An ominous gas crater that has been burning in a Turkmen desert for more than 40 years is a perfect site for boosting tourism in the country, local officials and academics say. The man-made pit is known as “the Door to Hell.”
Tourism may not be the strongest side of the Central Asian republic’s economy, as only around 10,000 visitors come to Turkmenistan yearly, according to official stats –most of them from Iran, Germany and the US. However, local tourism officials say they found a promising tourist attraction– and it is really hot.
Amid the arid Karakum desert, covering most of the country and known for its extreme temperature changes, one can find a huge sinister-looking pit known as Derweze or Darvaza – commonly referred to by the locals as “the Door to Hell.”

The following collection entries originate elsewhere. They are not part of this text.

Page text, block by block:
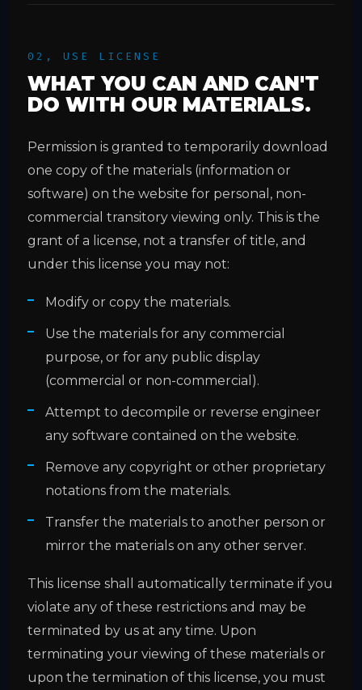
02, USE LICENSE
WHAT YOU CAN AND CAN'T
DO WITH OUR MATERIALS.
Permission is granted to temporarily download
one copy of the materials (information or
software) on the website for personal, non-
commercial transitory viewing only. This is the
grant of a license, not a transfer of title, and
under this license you may not:
Modify or copy the materials.
Use the materials for any commercial
purpose, or for any public display
(commercial or non-commercial).
Attempt to decompile or reverse engineer
any software contained on the website.
Remove any copyright or other proprietary
notations from the materials.
Transfer the materials to another person or
mirror the materials on any other server.
This license shall automatically terminate if you
violate any of these restrictions and may be
terminated by us at any time. Upon
terminating your viewing of these materials or
upon the termination of this license, you must
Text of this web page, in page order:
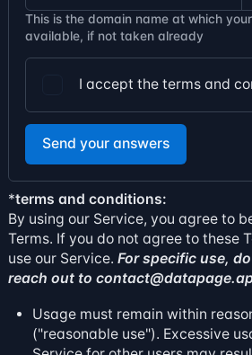
This is the domain name at which
available, if not taken already
I accept the terms and
Send your answers
*terms and conditions:
By using our Service, you agree to
Terms. If you do not agree to these
use our Service. For specific use,
reach out to
Usage must remain within
("reasonable use"). Excessive
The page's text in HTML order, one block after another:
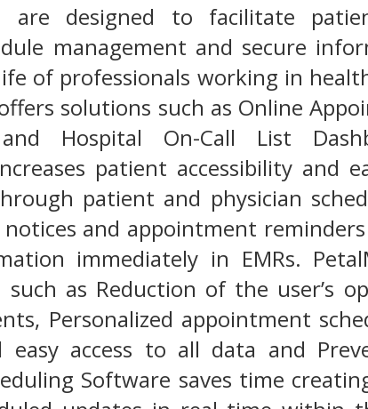
are designed to facilitate
management and secure
of professionals working in
solutions such as Online
Hospital On-Call List
patient accessibility and
patient and physician
and appointment
immediately in EMRs.
as Reduction of the user’s
Personalized appointment
easy access to all data and
Software saves time
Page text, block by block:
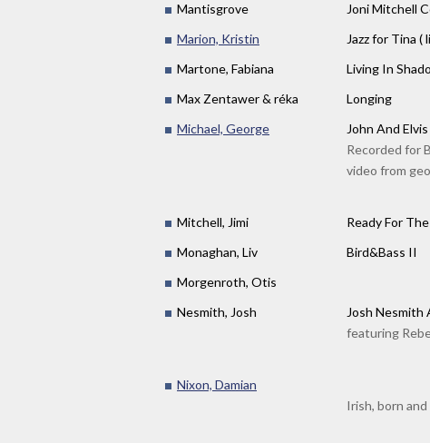
Mantisgrove
Joni Mitchell
Marion, Kristin
Jazz for Tina (
Martone, Fabiana
Living In
Max Zentawer & réka
Longing
Michael, George
John And
Recorded for
video from
Mitchell, Jimi
Ready For
Monaghan, Liv
Bird&Bass II
Morgenroth, Otis
Nesmith, Josh
Josh Nesmith
featuring
Nixon, Damian
Irish, born
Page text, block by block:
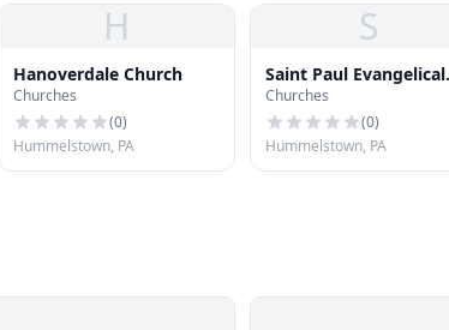
H
Hanoverdale Church
Churches
(0)
Hummelstown, PA
S
Saint Paul Evangelical
Lutheran Church
Churches
(0)
Hummelstown, PA
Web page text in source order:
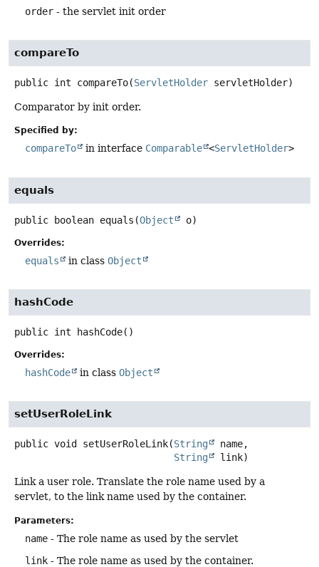
order - the servlet init order
compareTo
public int compareTo(ServletHolder servletHolder)
Comparator by init order.
Specified by:
compareTo in interface Comparable <ServletHolder>
equals
public boolean equals (Object o)
Overrides:
equals in class Object
hashCode
public int hashCode()
Overrides:
hashCode in class Object
setUserRoleLink
public void setUserRoleLink(String
name,
String
link)
Link a user role. Translate the role name used by a
servlet, to the link name used by the container.
Parameters:
name - The role name as used by the servlet
link - The role name as used by the container.
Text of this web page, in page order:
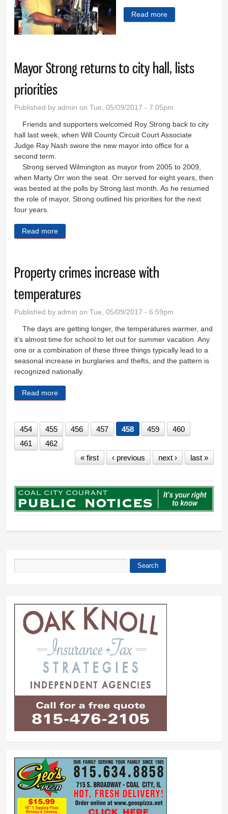
Read more
Mayor Strong returns to city hall, lists
priorities
Published byadmin on Tue, 05/09/2017 - 7:05pm
Friends and supporters welcomed Roy Strong back to city
hall last week, when Will County Circuit Court Associate
Judge Ray Nash swore the new mayor into office for a
second term.
Strong served Wilmington as mayor from 2005 to 2009,
when Marty Orr won the seat. Orr served for eight years, then
was bested at the polls by Strong last month. As he resumed
the role of mayor, Strong outlined his priorities for the next
four years.
Read more
Property crimes increase with
temperatures
Published byadmin on Tue, 05/09/2017 - 6:59pm
The days are getting longer, the temperatures warmer, and
it’s almost time for school to let out for summer vacation. Any
one or a combination of these three things typically lead to a
seasonal increase in burglaries and thefts, and the pattern is
recognized nationally.
Read more
454 455 456 457 458 459
460
461
462
« first
‹ previous next › last »
Search
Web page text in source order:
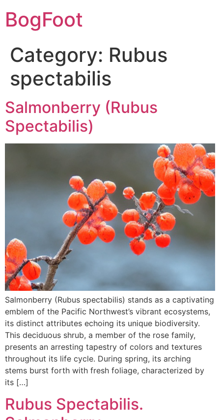
BogFoot
Category: Rubus
spectabilis
Salmonberry (Rubus
Spectabilis)
Salmonberry (Rubus spectabilis) stands as a captivating
emblem of the Pacific Northwest’s vibrant ecosystems,
its distinct attributes echoing its unique biodiversity.
This deciduous shrub, a member of the rose family,
presents an arresting tapestry of colors and textures
throughout its life cycle. During spring, its arching
stems burst forth with fresh foliage, characterized by
its […]
Rubus Spectabilis.

The pit is filled by what seems to be a hellish fire, but is in fact an enormous blaze of natural gas coming from under the ground. No one is really sure, when the fire in the 60-meter wide, 20-meter deep crater may go out, but it is known for certain that it was started after a drilling accident in 1971.

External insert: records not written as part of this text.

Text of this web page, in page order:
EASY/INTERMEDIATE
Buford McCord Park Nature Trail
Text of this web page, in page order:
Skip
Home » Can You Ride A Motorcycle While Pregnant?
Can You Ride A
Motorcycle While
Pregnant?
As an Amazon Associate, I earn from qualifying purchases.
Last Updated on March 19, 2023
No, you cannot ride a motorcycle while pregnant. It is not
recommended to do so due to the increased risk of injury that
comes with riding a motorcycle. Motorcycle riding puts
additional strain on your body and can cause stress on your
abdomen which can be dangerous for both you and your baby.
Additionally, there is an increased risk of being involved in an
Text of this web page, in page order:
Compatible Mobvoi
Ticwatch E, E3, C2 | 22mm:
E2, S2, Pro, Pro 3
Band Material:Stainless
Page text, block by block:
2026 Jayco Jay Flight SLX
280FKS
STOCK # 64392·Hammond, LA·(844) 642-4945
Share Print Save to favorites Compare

The ground at the site collapsed when Soviet geologists were exploring a natural gas field – one of the many reserves in the gas-rich country, which used to be a Soviet republic. Fortunately, no one was injured in the incident, but fearing that poisonous gas fumes may pose a danger for the local population and animals, the geologists decided to set them on fire, thinking they will soon burn out.
“The burning crater... is attracting more and more interest every year, especially among foreign tourists,” an official on Turkmenistan’s state committee on tourism was quoted as saying by AFP.

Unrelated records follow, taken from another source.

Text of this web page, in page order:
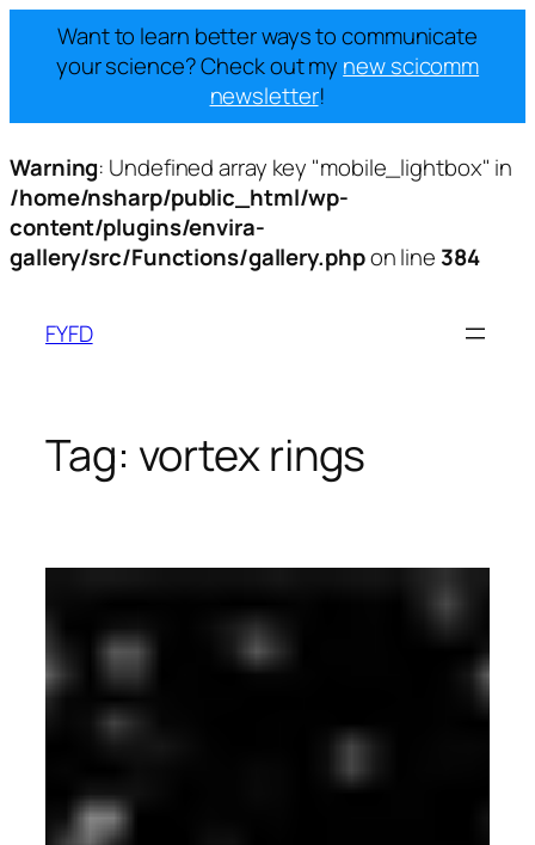
Want to learn better ways to communicate
your science? Check out my new scicomm
newsletter!
Warning: Undefined array key "mobile_lightbox" in
/home/nsharp/public_html/wp-
content/plugins/envira-
gallery/src/Functions/gallery.phpon line 384
content
FYFD
Tag: vortex rings
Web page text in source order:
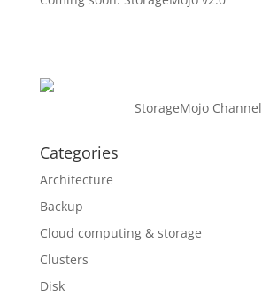
StorageMojo Channel
Categories
Architecture
Backup
Cloud computing & storage
Clusters
Disk
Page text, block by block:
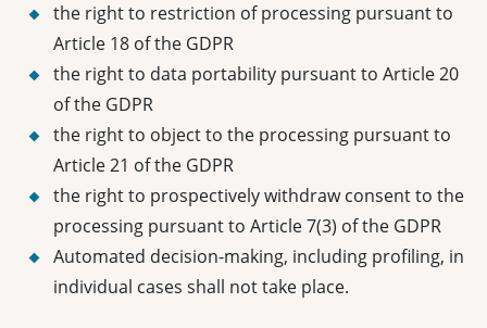
the right to restriction of processing pursuant to
Article 18 of the GDPR
the right to data portability pursuant to Article 20
of the GDPR
the right to object to the processing pursuant to
Article 21 of the GDPR
the right to prospectively withdraw consent to the
processing pursuant to Article 7(3) of the GDPR
Automated decision-making, including profiling, in
individual cases shall not take place.
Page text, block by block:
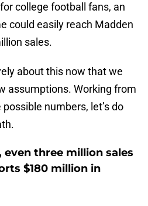
college football fans, an
could easily reach Madden
sales.
about this now that we
assumptions. Working from
numbers, let’s do
even three million sales
$180 million in
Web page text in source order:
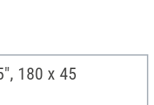
180 x 45
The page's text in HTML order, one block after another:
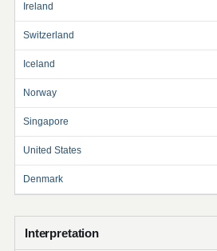
Ireland
Switzerland
Iceland
Norway
Singapore
United States
Denmark
Interpretation
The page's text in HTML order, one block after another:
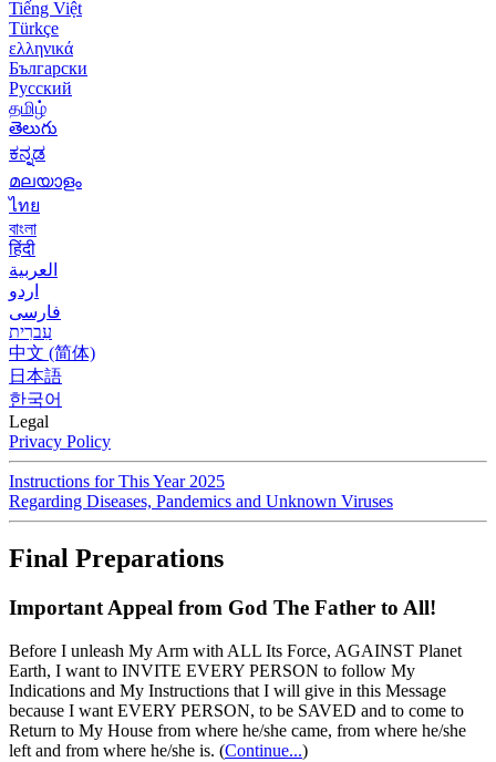
Tiếng Việt
Türkçe
ελληνικά
Български
Русский
தமிழ்
తెలుగు
ಕನ್ನಡ
മലയാളം
ไทย
বাংলা
हिंदी
العربية
اردو
فارسی
עִברִית
中文 (简体)
日本語
한국어
Legal
Privacy Policy
Instructions for This Year 2025
Regarding Diseases, Pandemics and Unknown Viruses
Final Preparations
Important Appeal from God The Father to All!
Before I unleash My Arm with ALL Its Force, AGAINST Planet
Earth, I want to INVITE EVERY PERSON to follow My
Indications and My Instructions that I will give in this Message
because I want EVERY PERSON, to be SAVED and to come to
Return to My House from where he/she came, from where he/she
left and from where he/she is. (Continue...)

Moreover, it is a nice attraction for eco-tourists and researchers visiting the newly-formed 90,000-hectar nature reserve in the Karakum desert, Turkmen academics believe.
“Landmarks such as the burning crater are hugely interesting both to people who love to travel and to researchers in various areas,” Ovez Kurbanov of the National Institute of Deserts, Flora and Fauna, told the agency.
“Our main task is to create an attractive image of Turkmenistan as a tourism destination,” he added.
Those visiting Derweze, however, experience mixed feelings about the site.
“Foreign tourists who visit the burning crater feel mixed emotions – awe at the sight but also at the profligacy of the Turkmen people, who have simply let the gas burn for so many years,” a Turkmen travel agency employee Begli Atayev told AFP.
Others, like a 34-year-old local Gozel Yazkulieva say that the site “takes your breath away.”
“You immediately think of your sins and feel like praying,” Yazkulieva said.
Thus far, getting to the crater located some 270 kilometers from the capital Ashgabat has been no easy task, but those seeking extreme thrills can hire a guide to get right to the spot. YouTube is filling up with videos of the site, which many observers film from the brink of the pit, ignoring the possibility it might collapse. Meanwhile, bloggers’ reviews of Derweze claim that “nothing that falls in [the crater] makes it out alive.”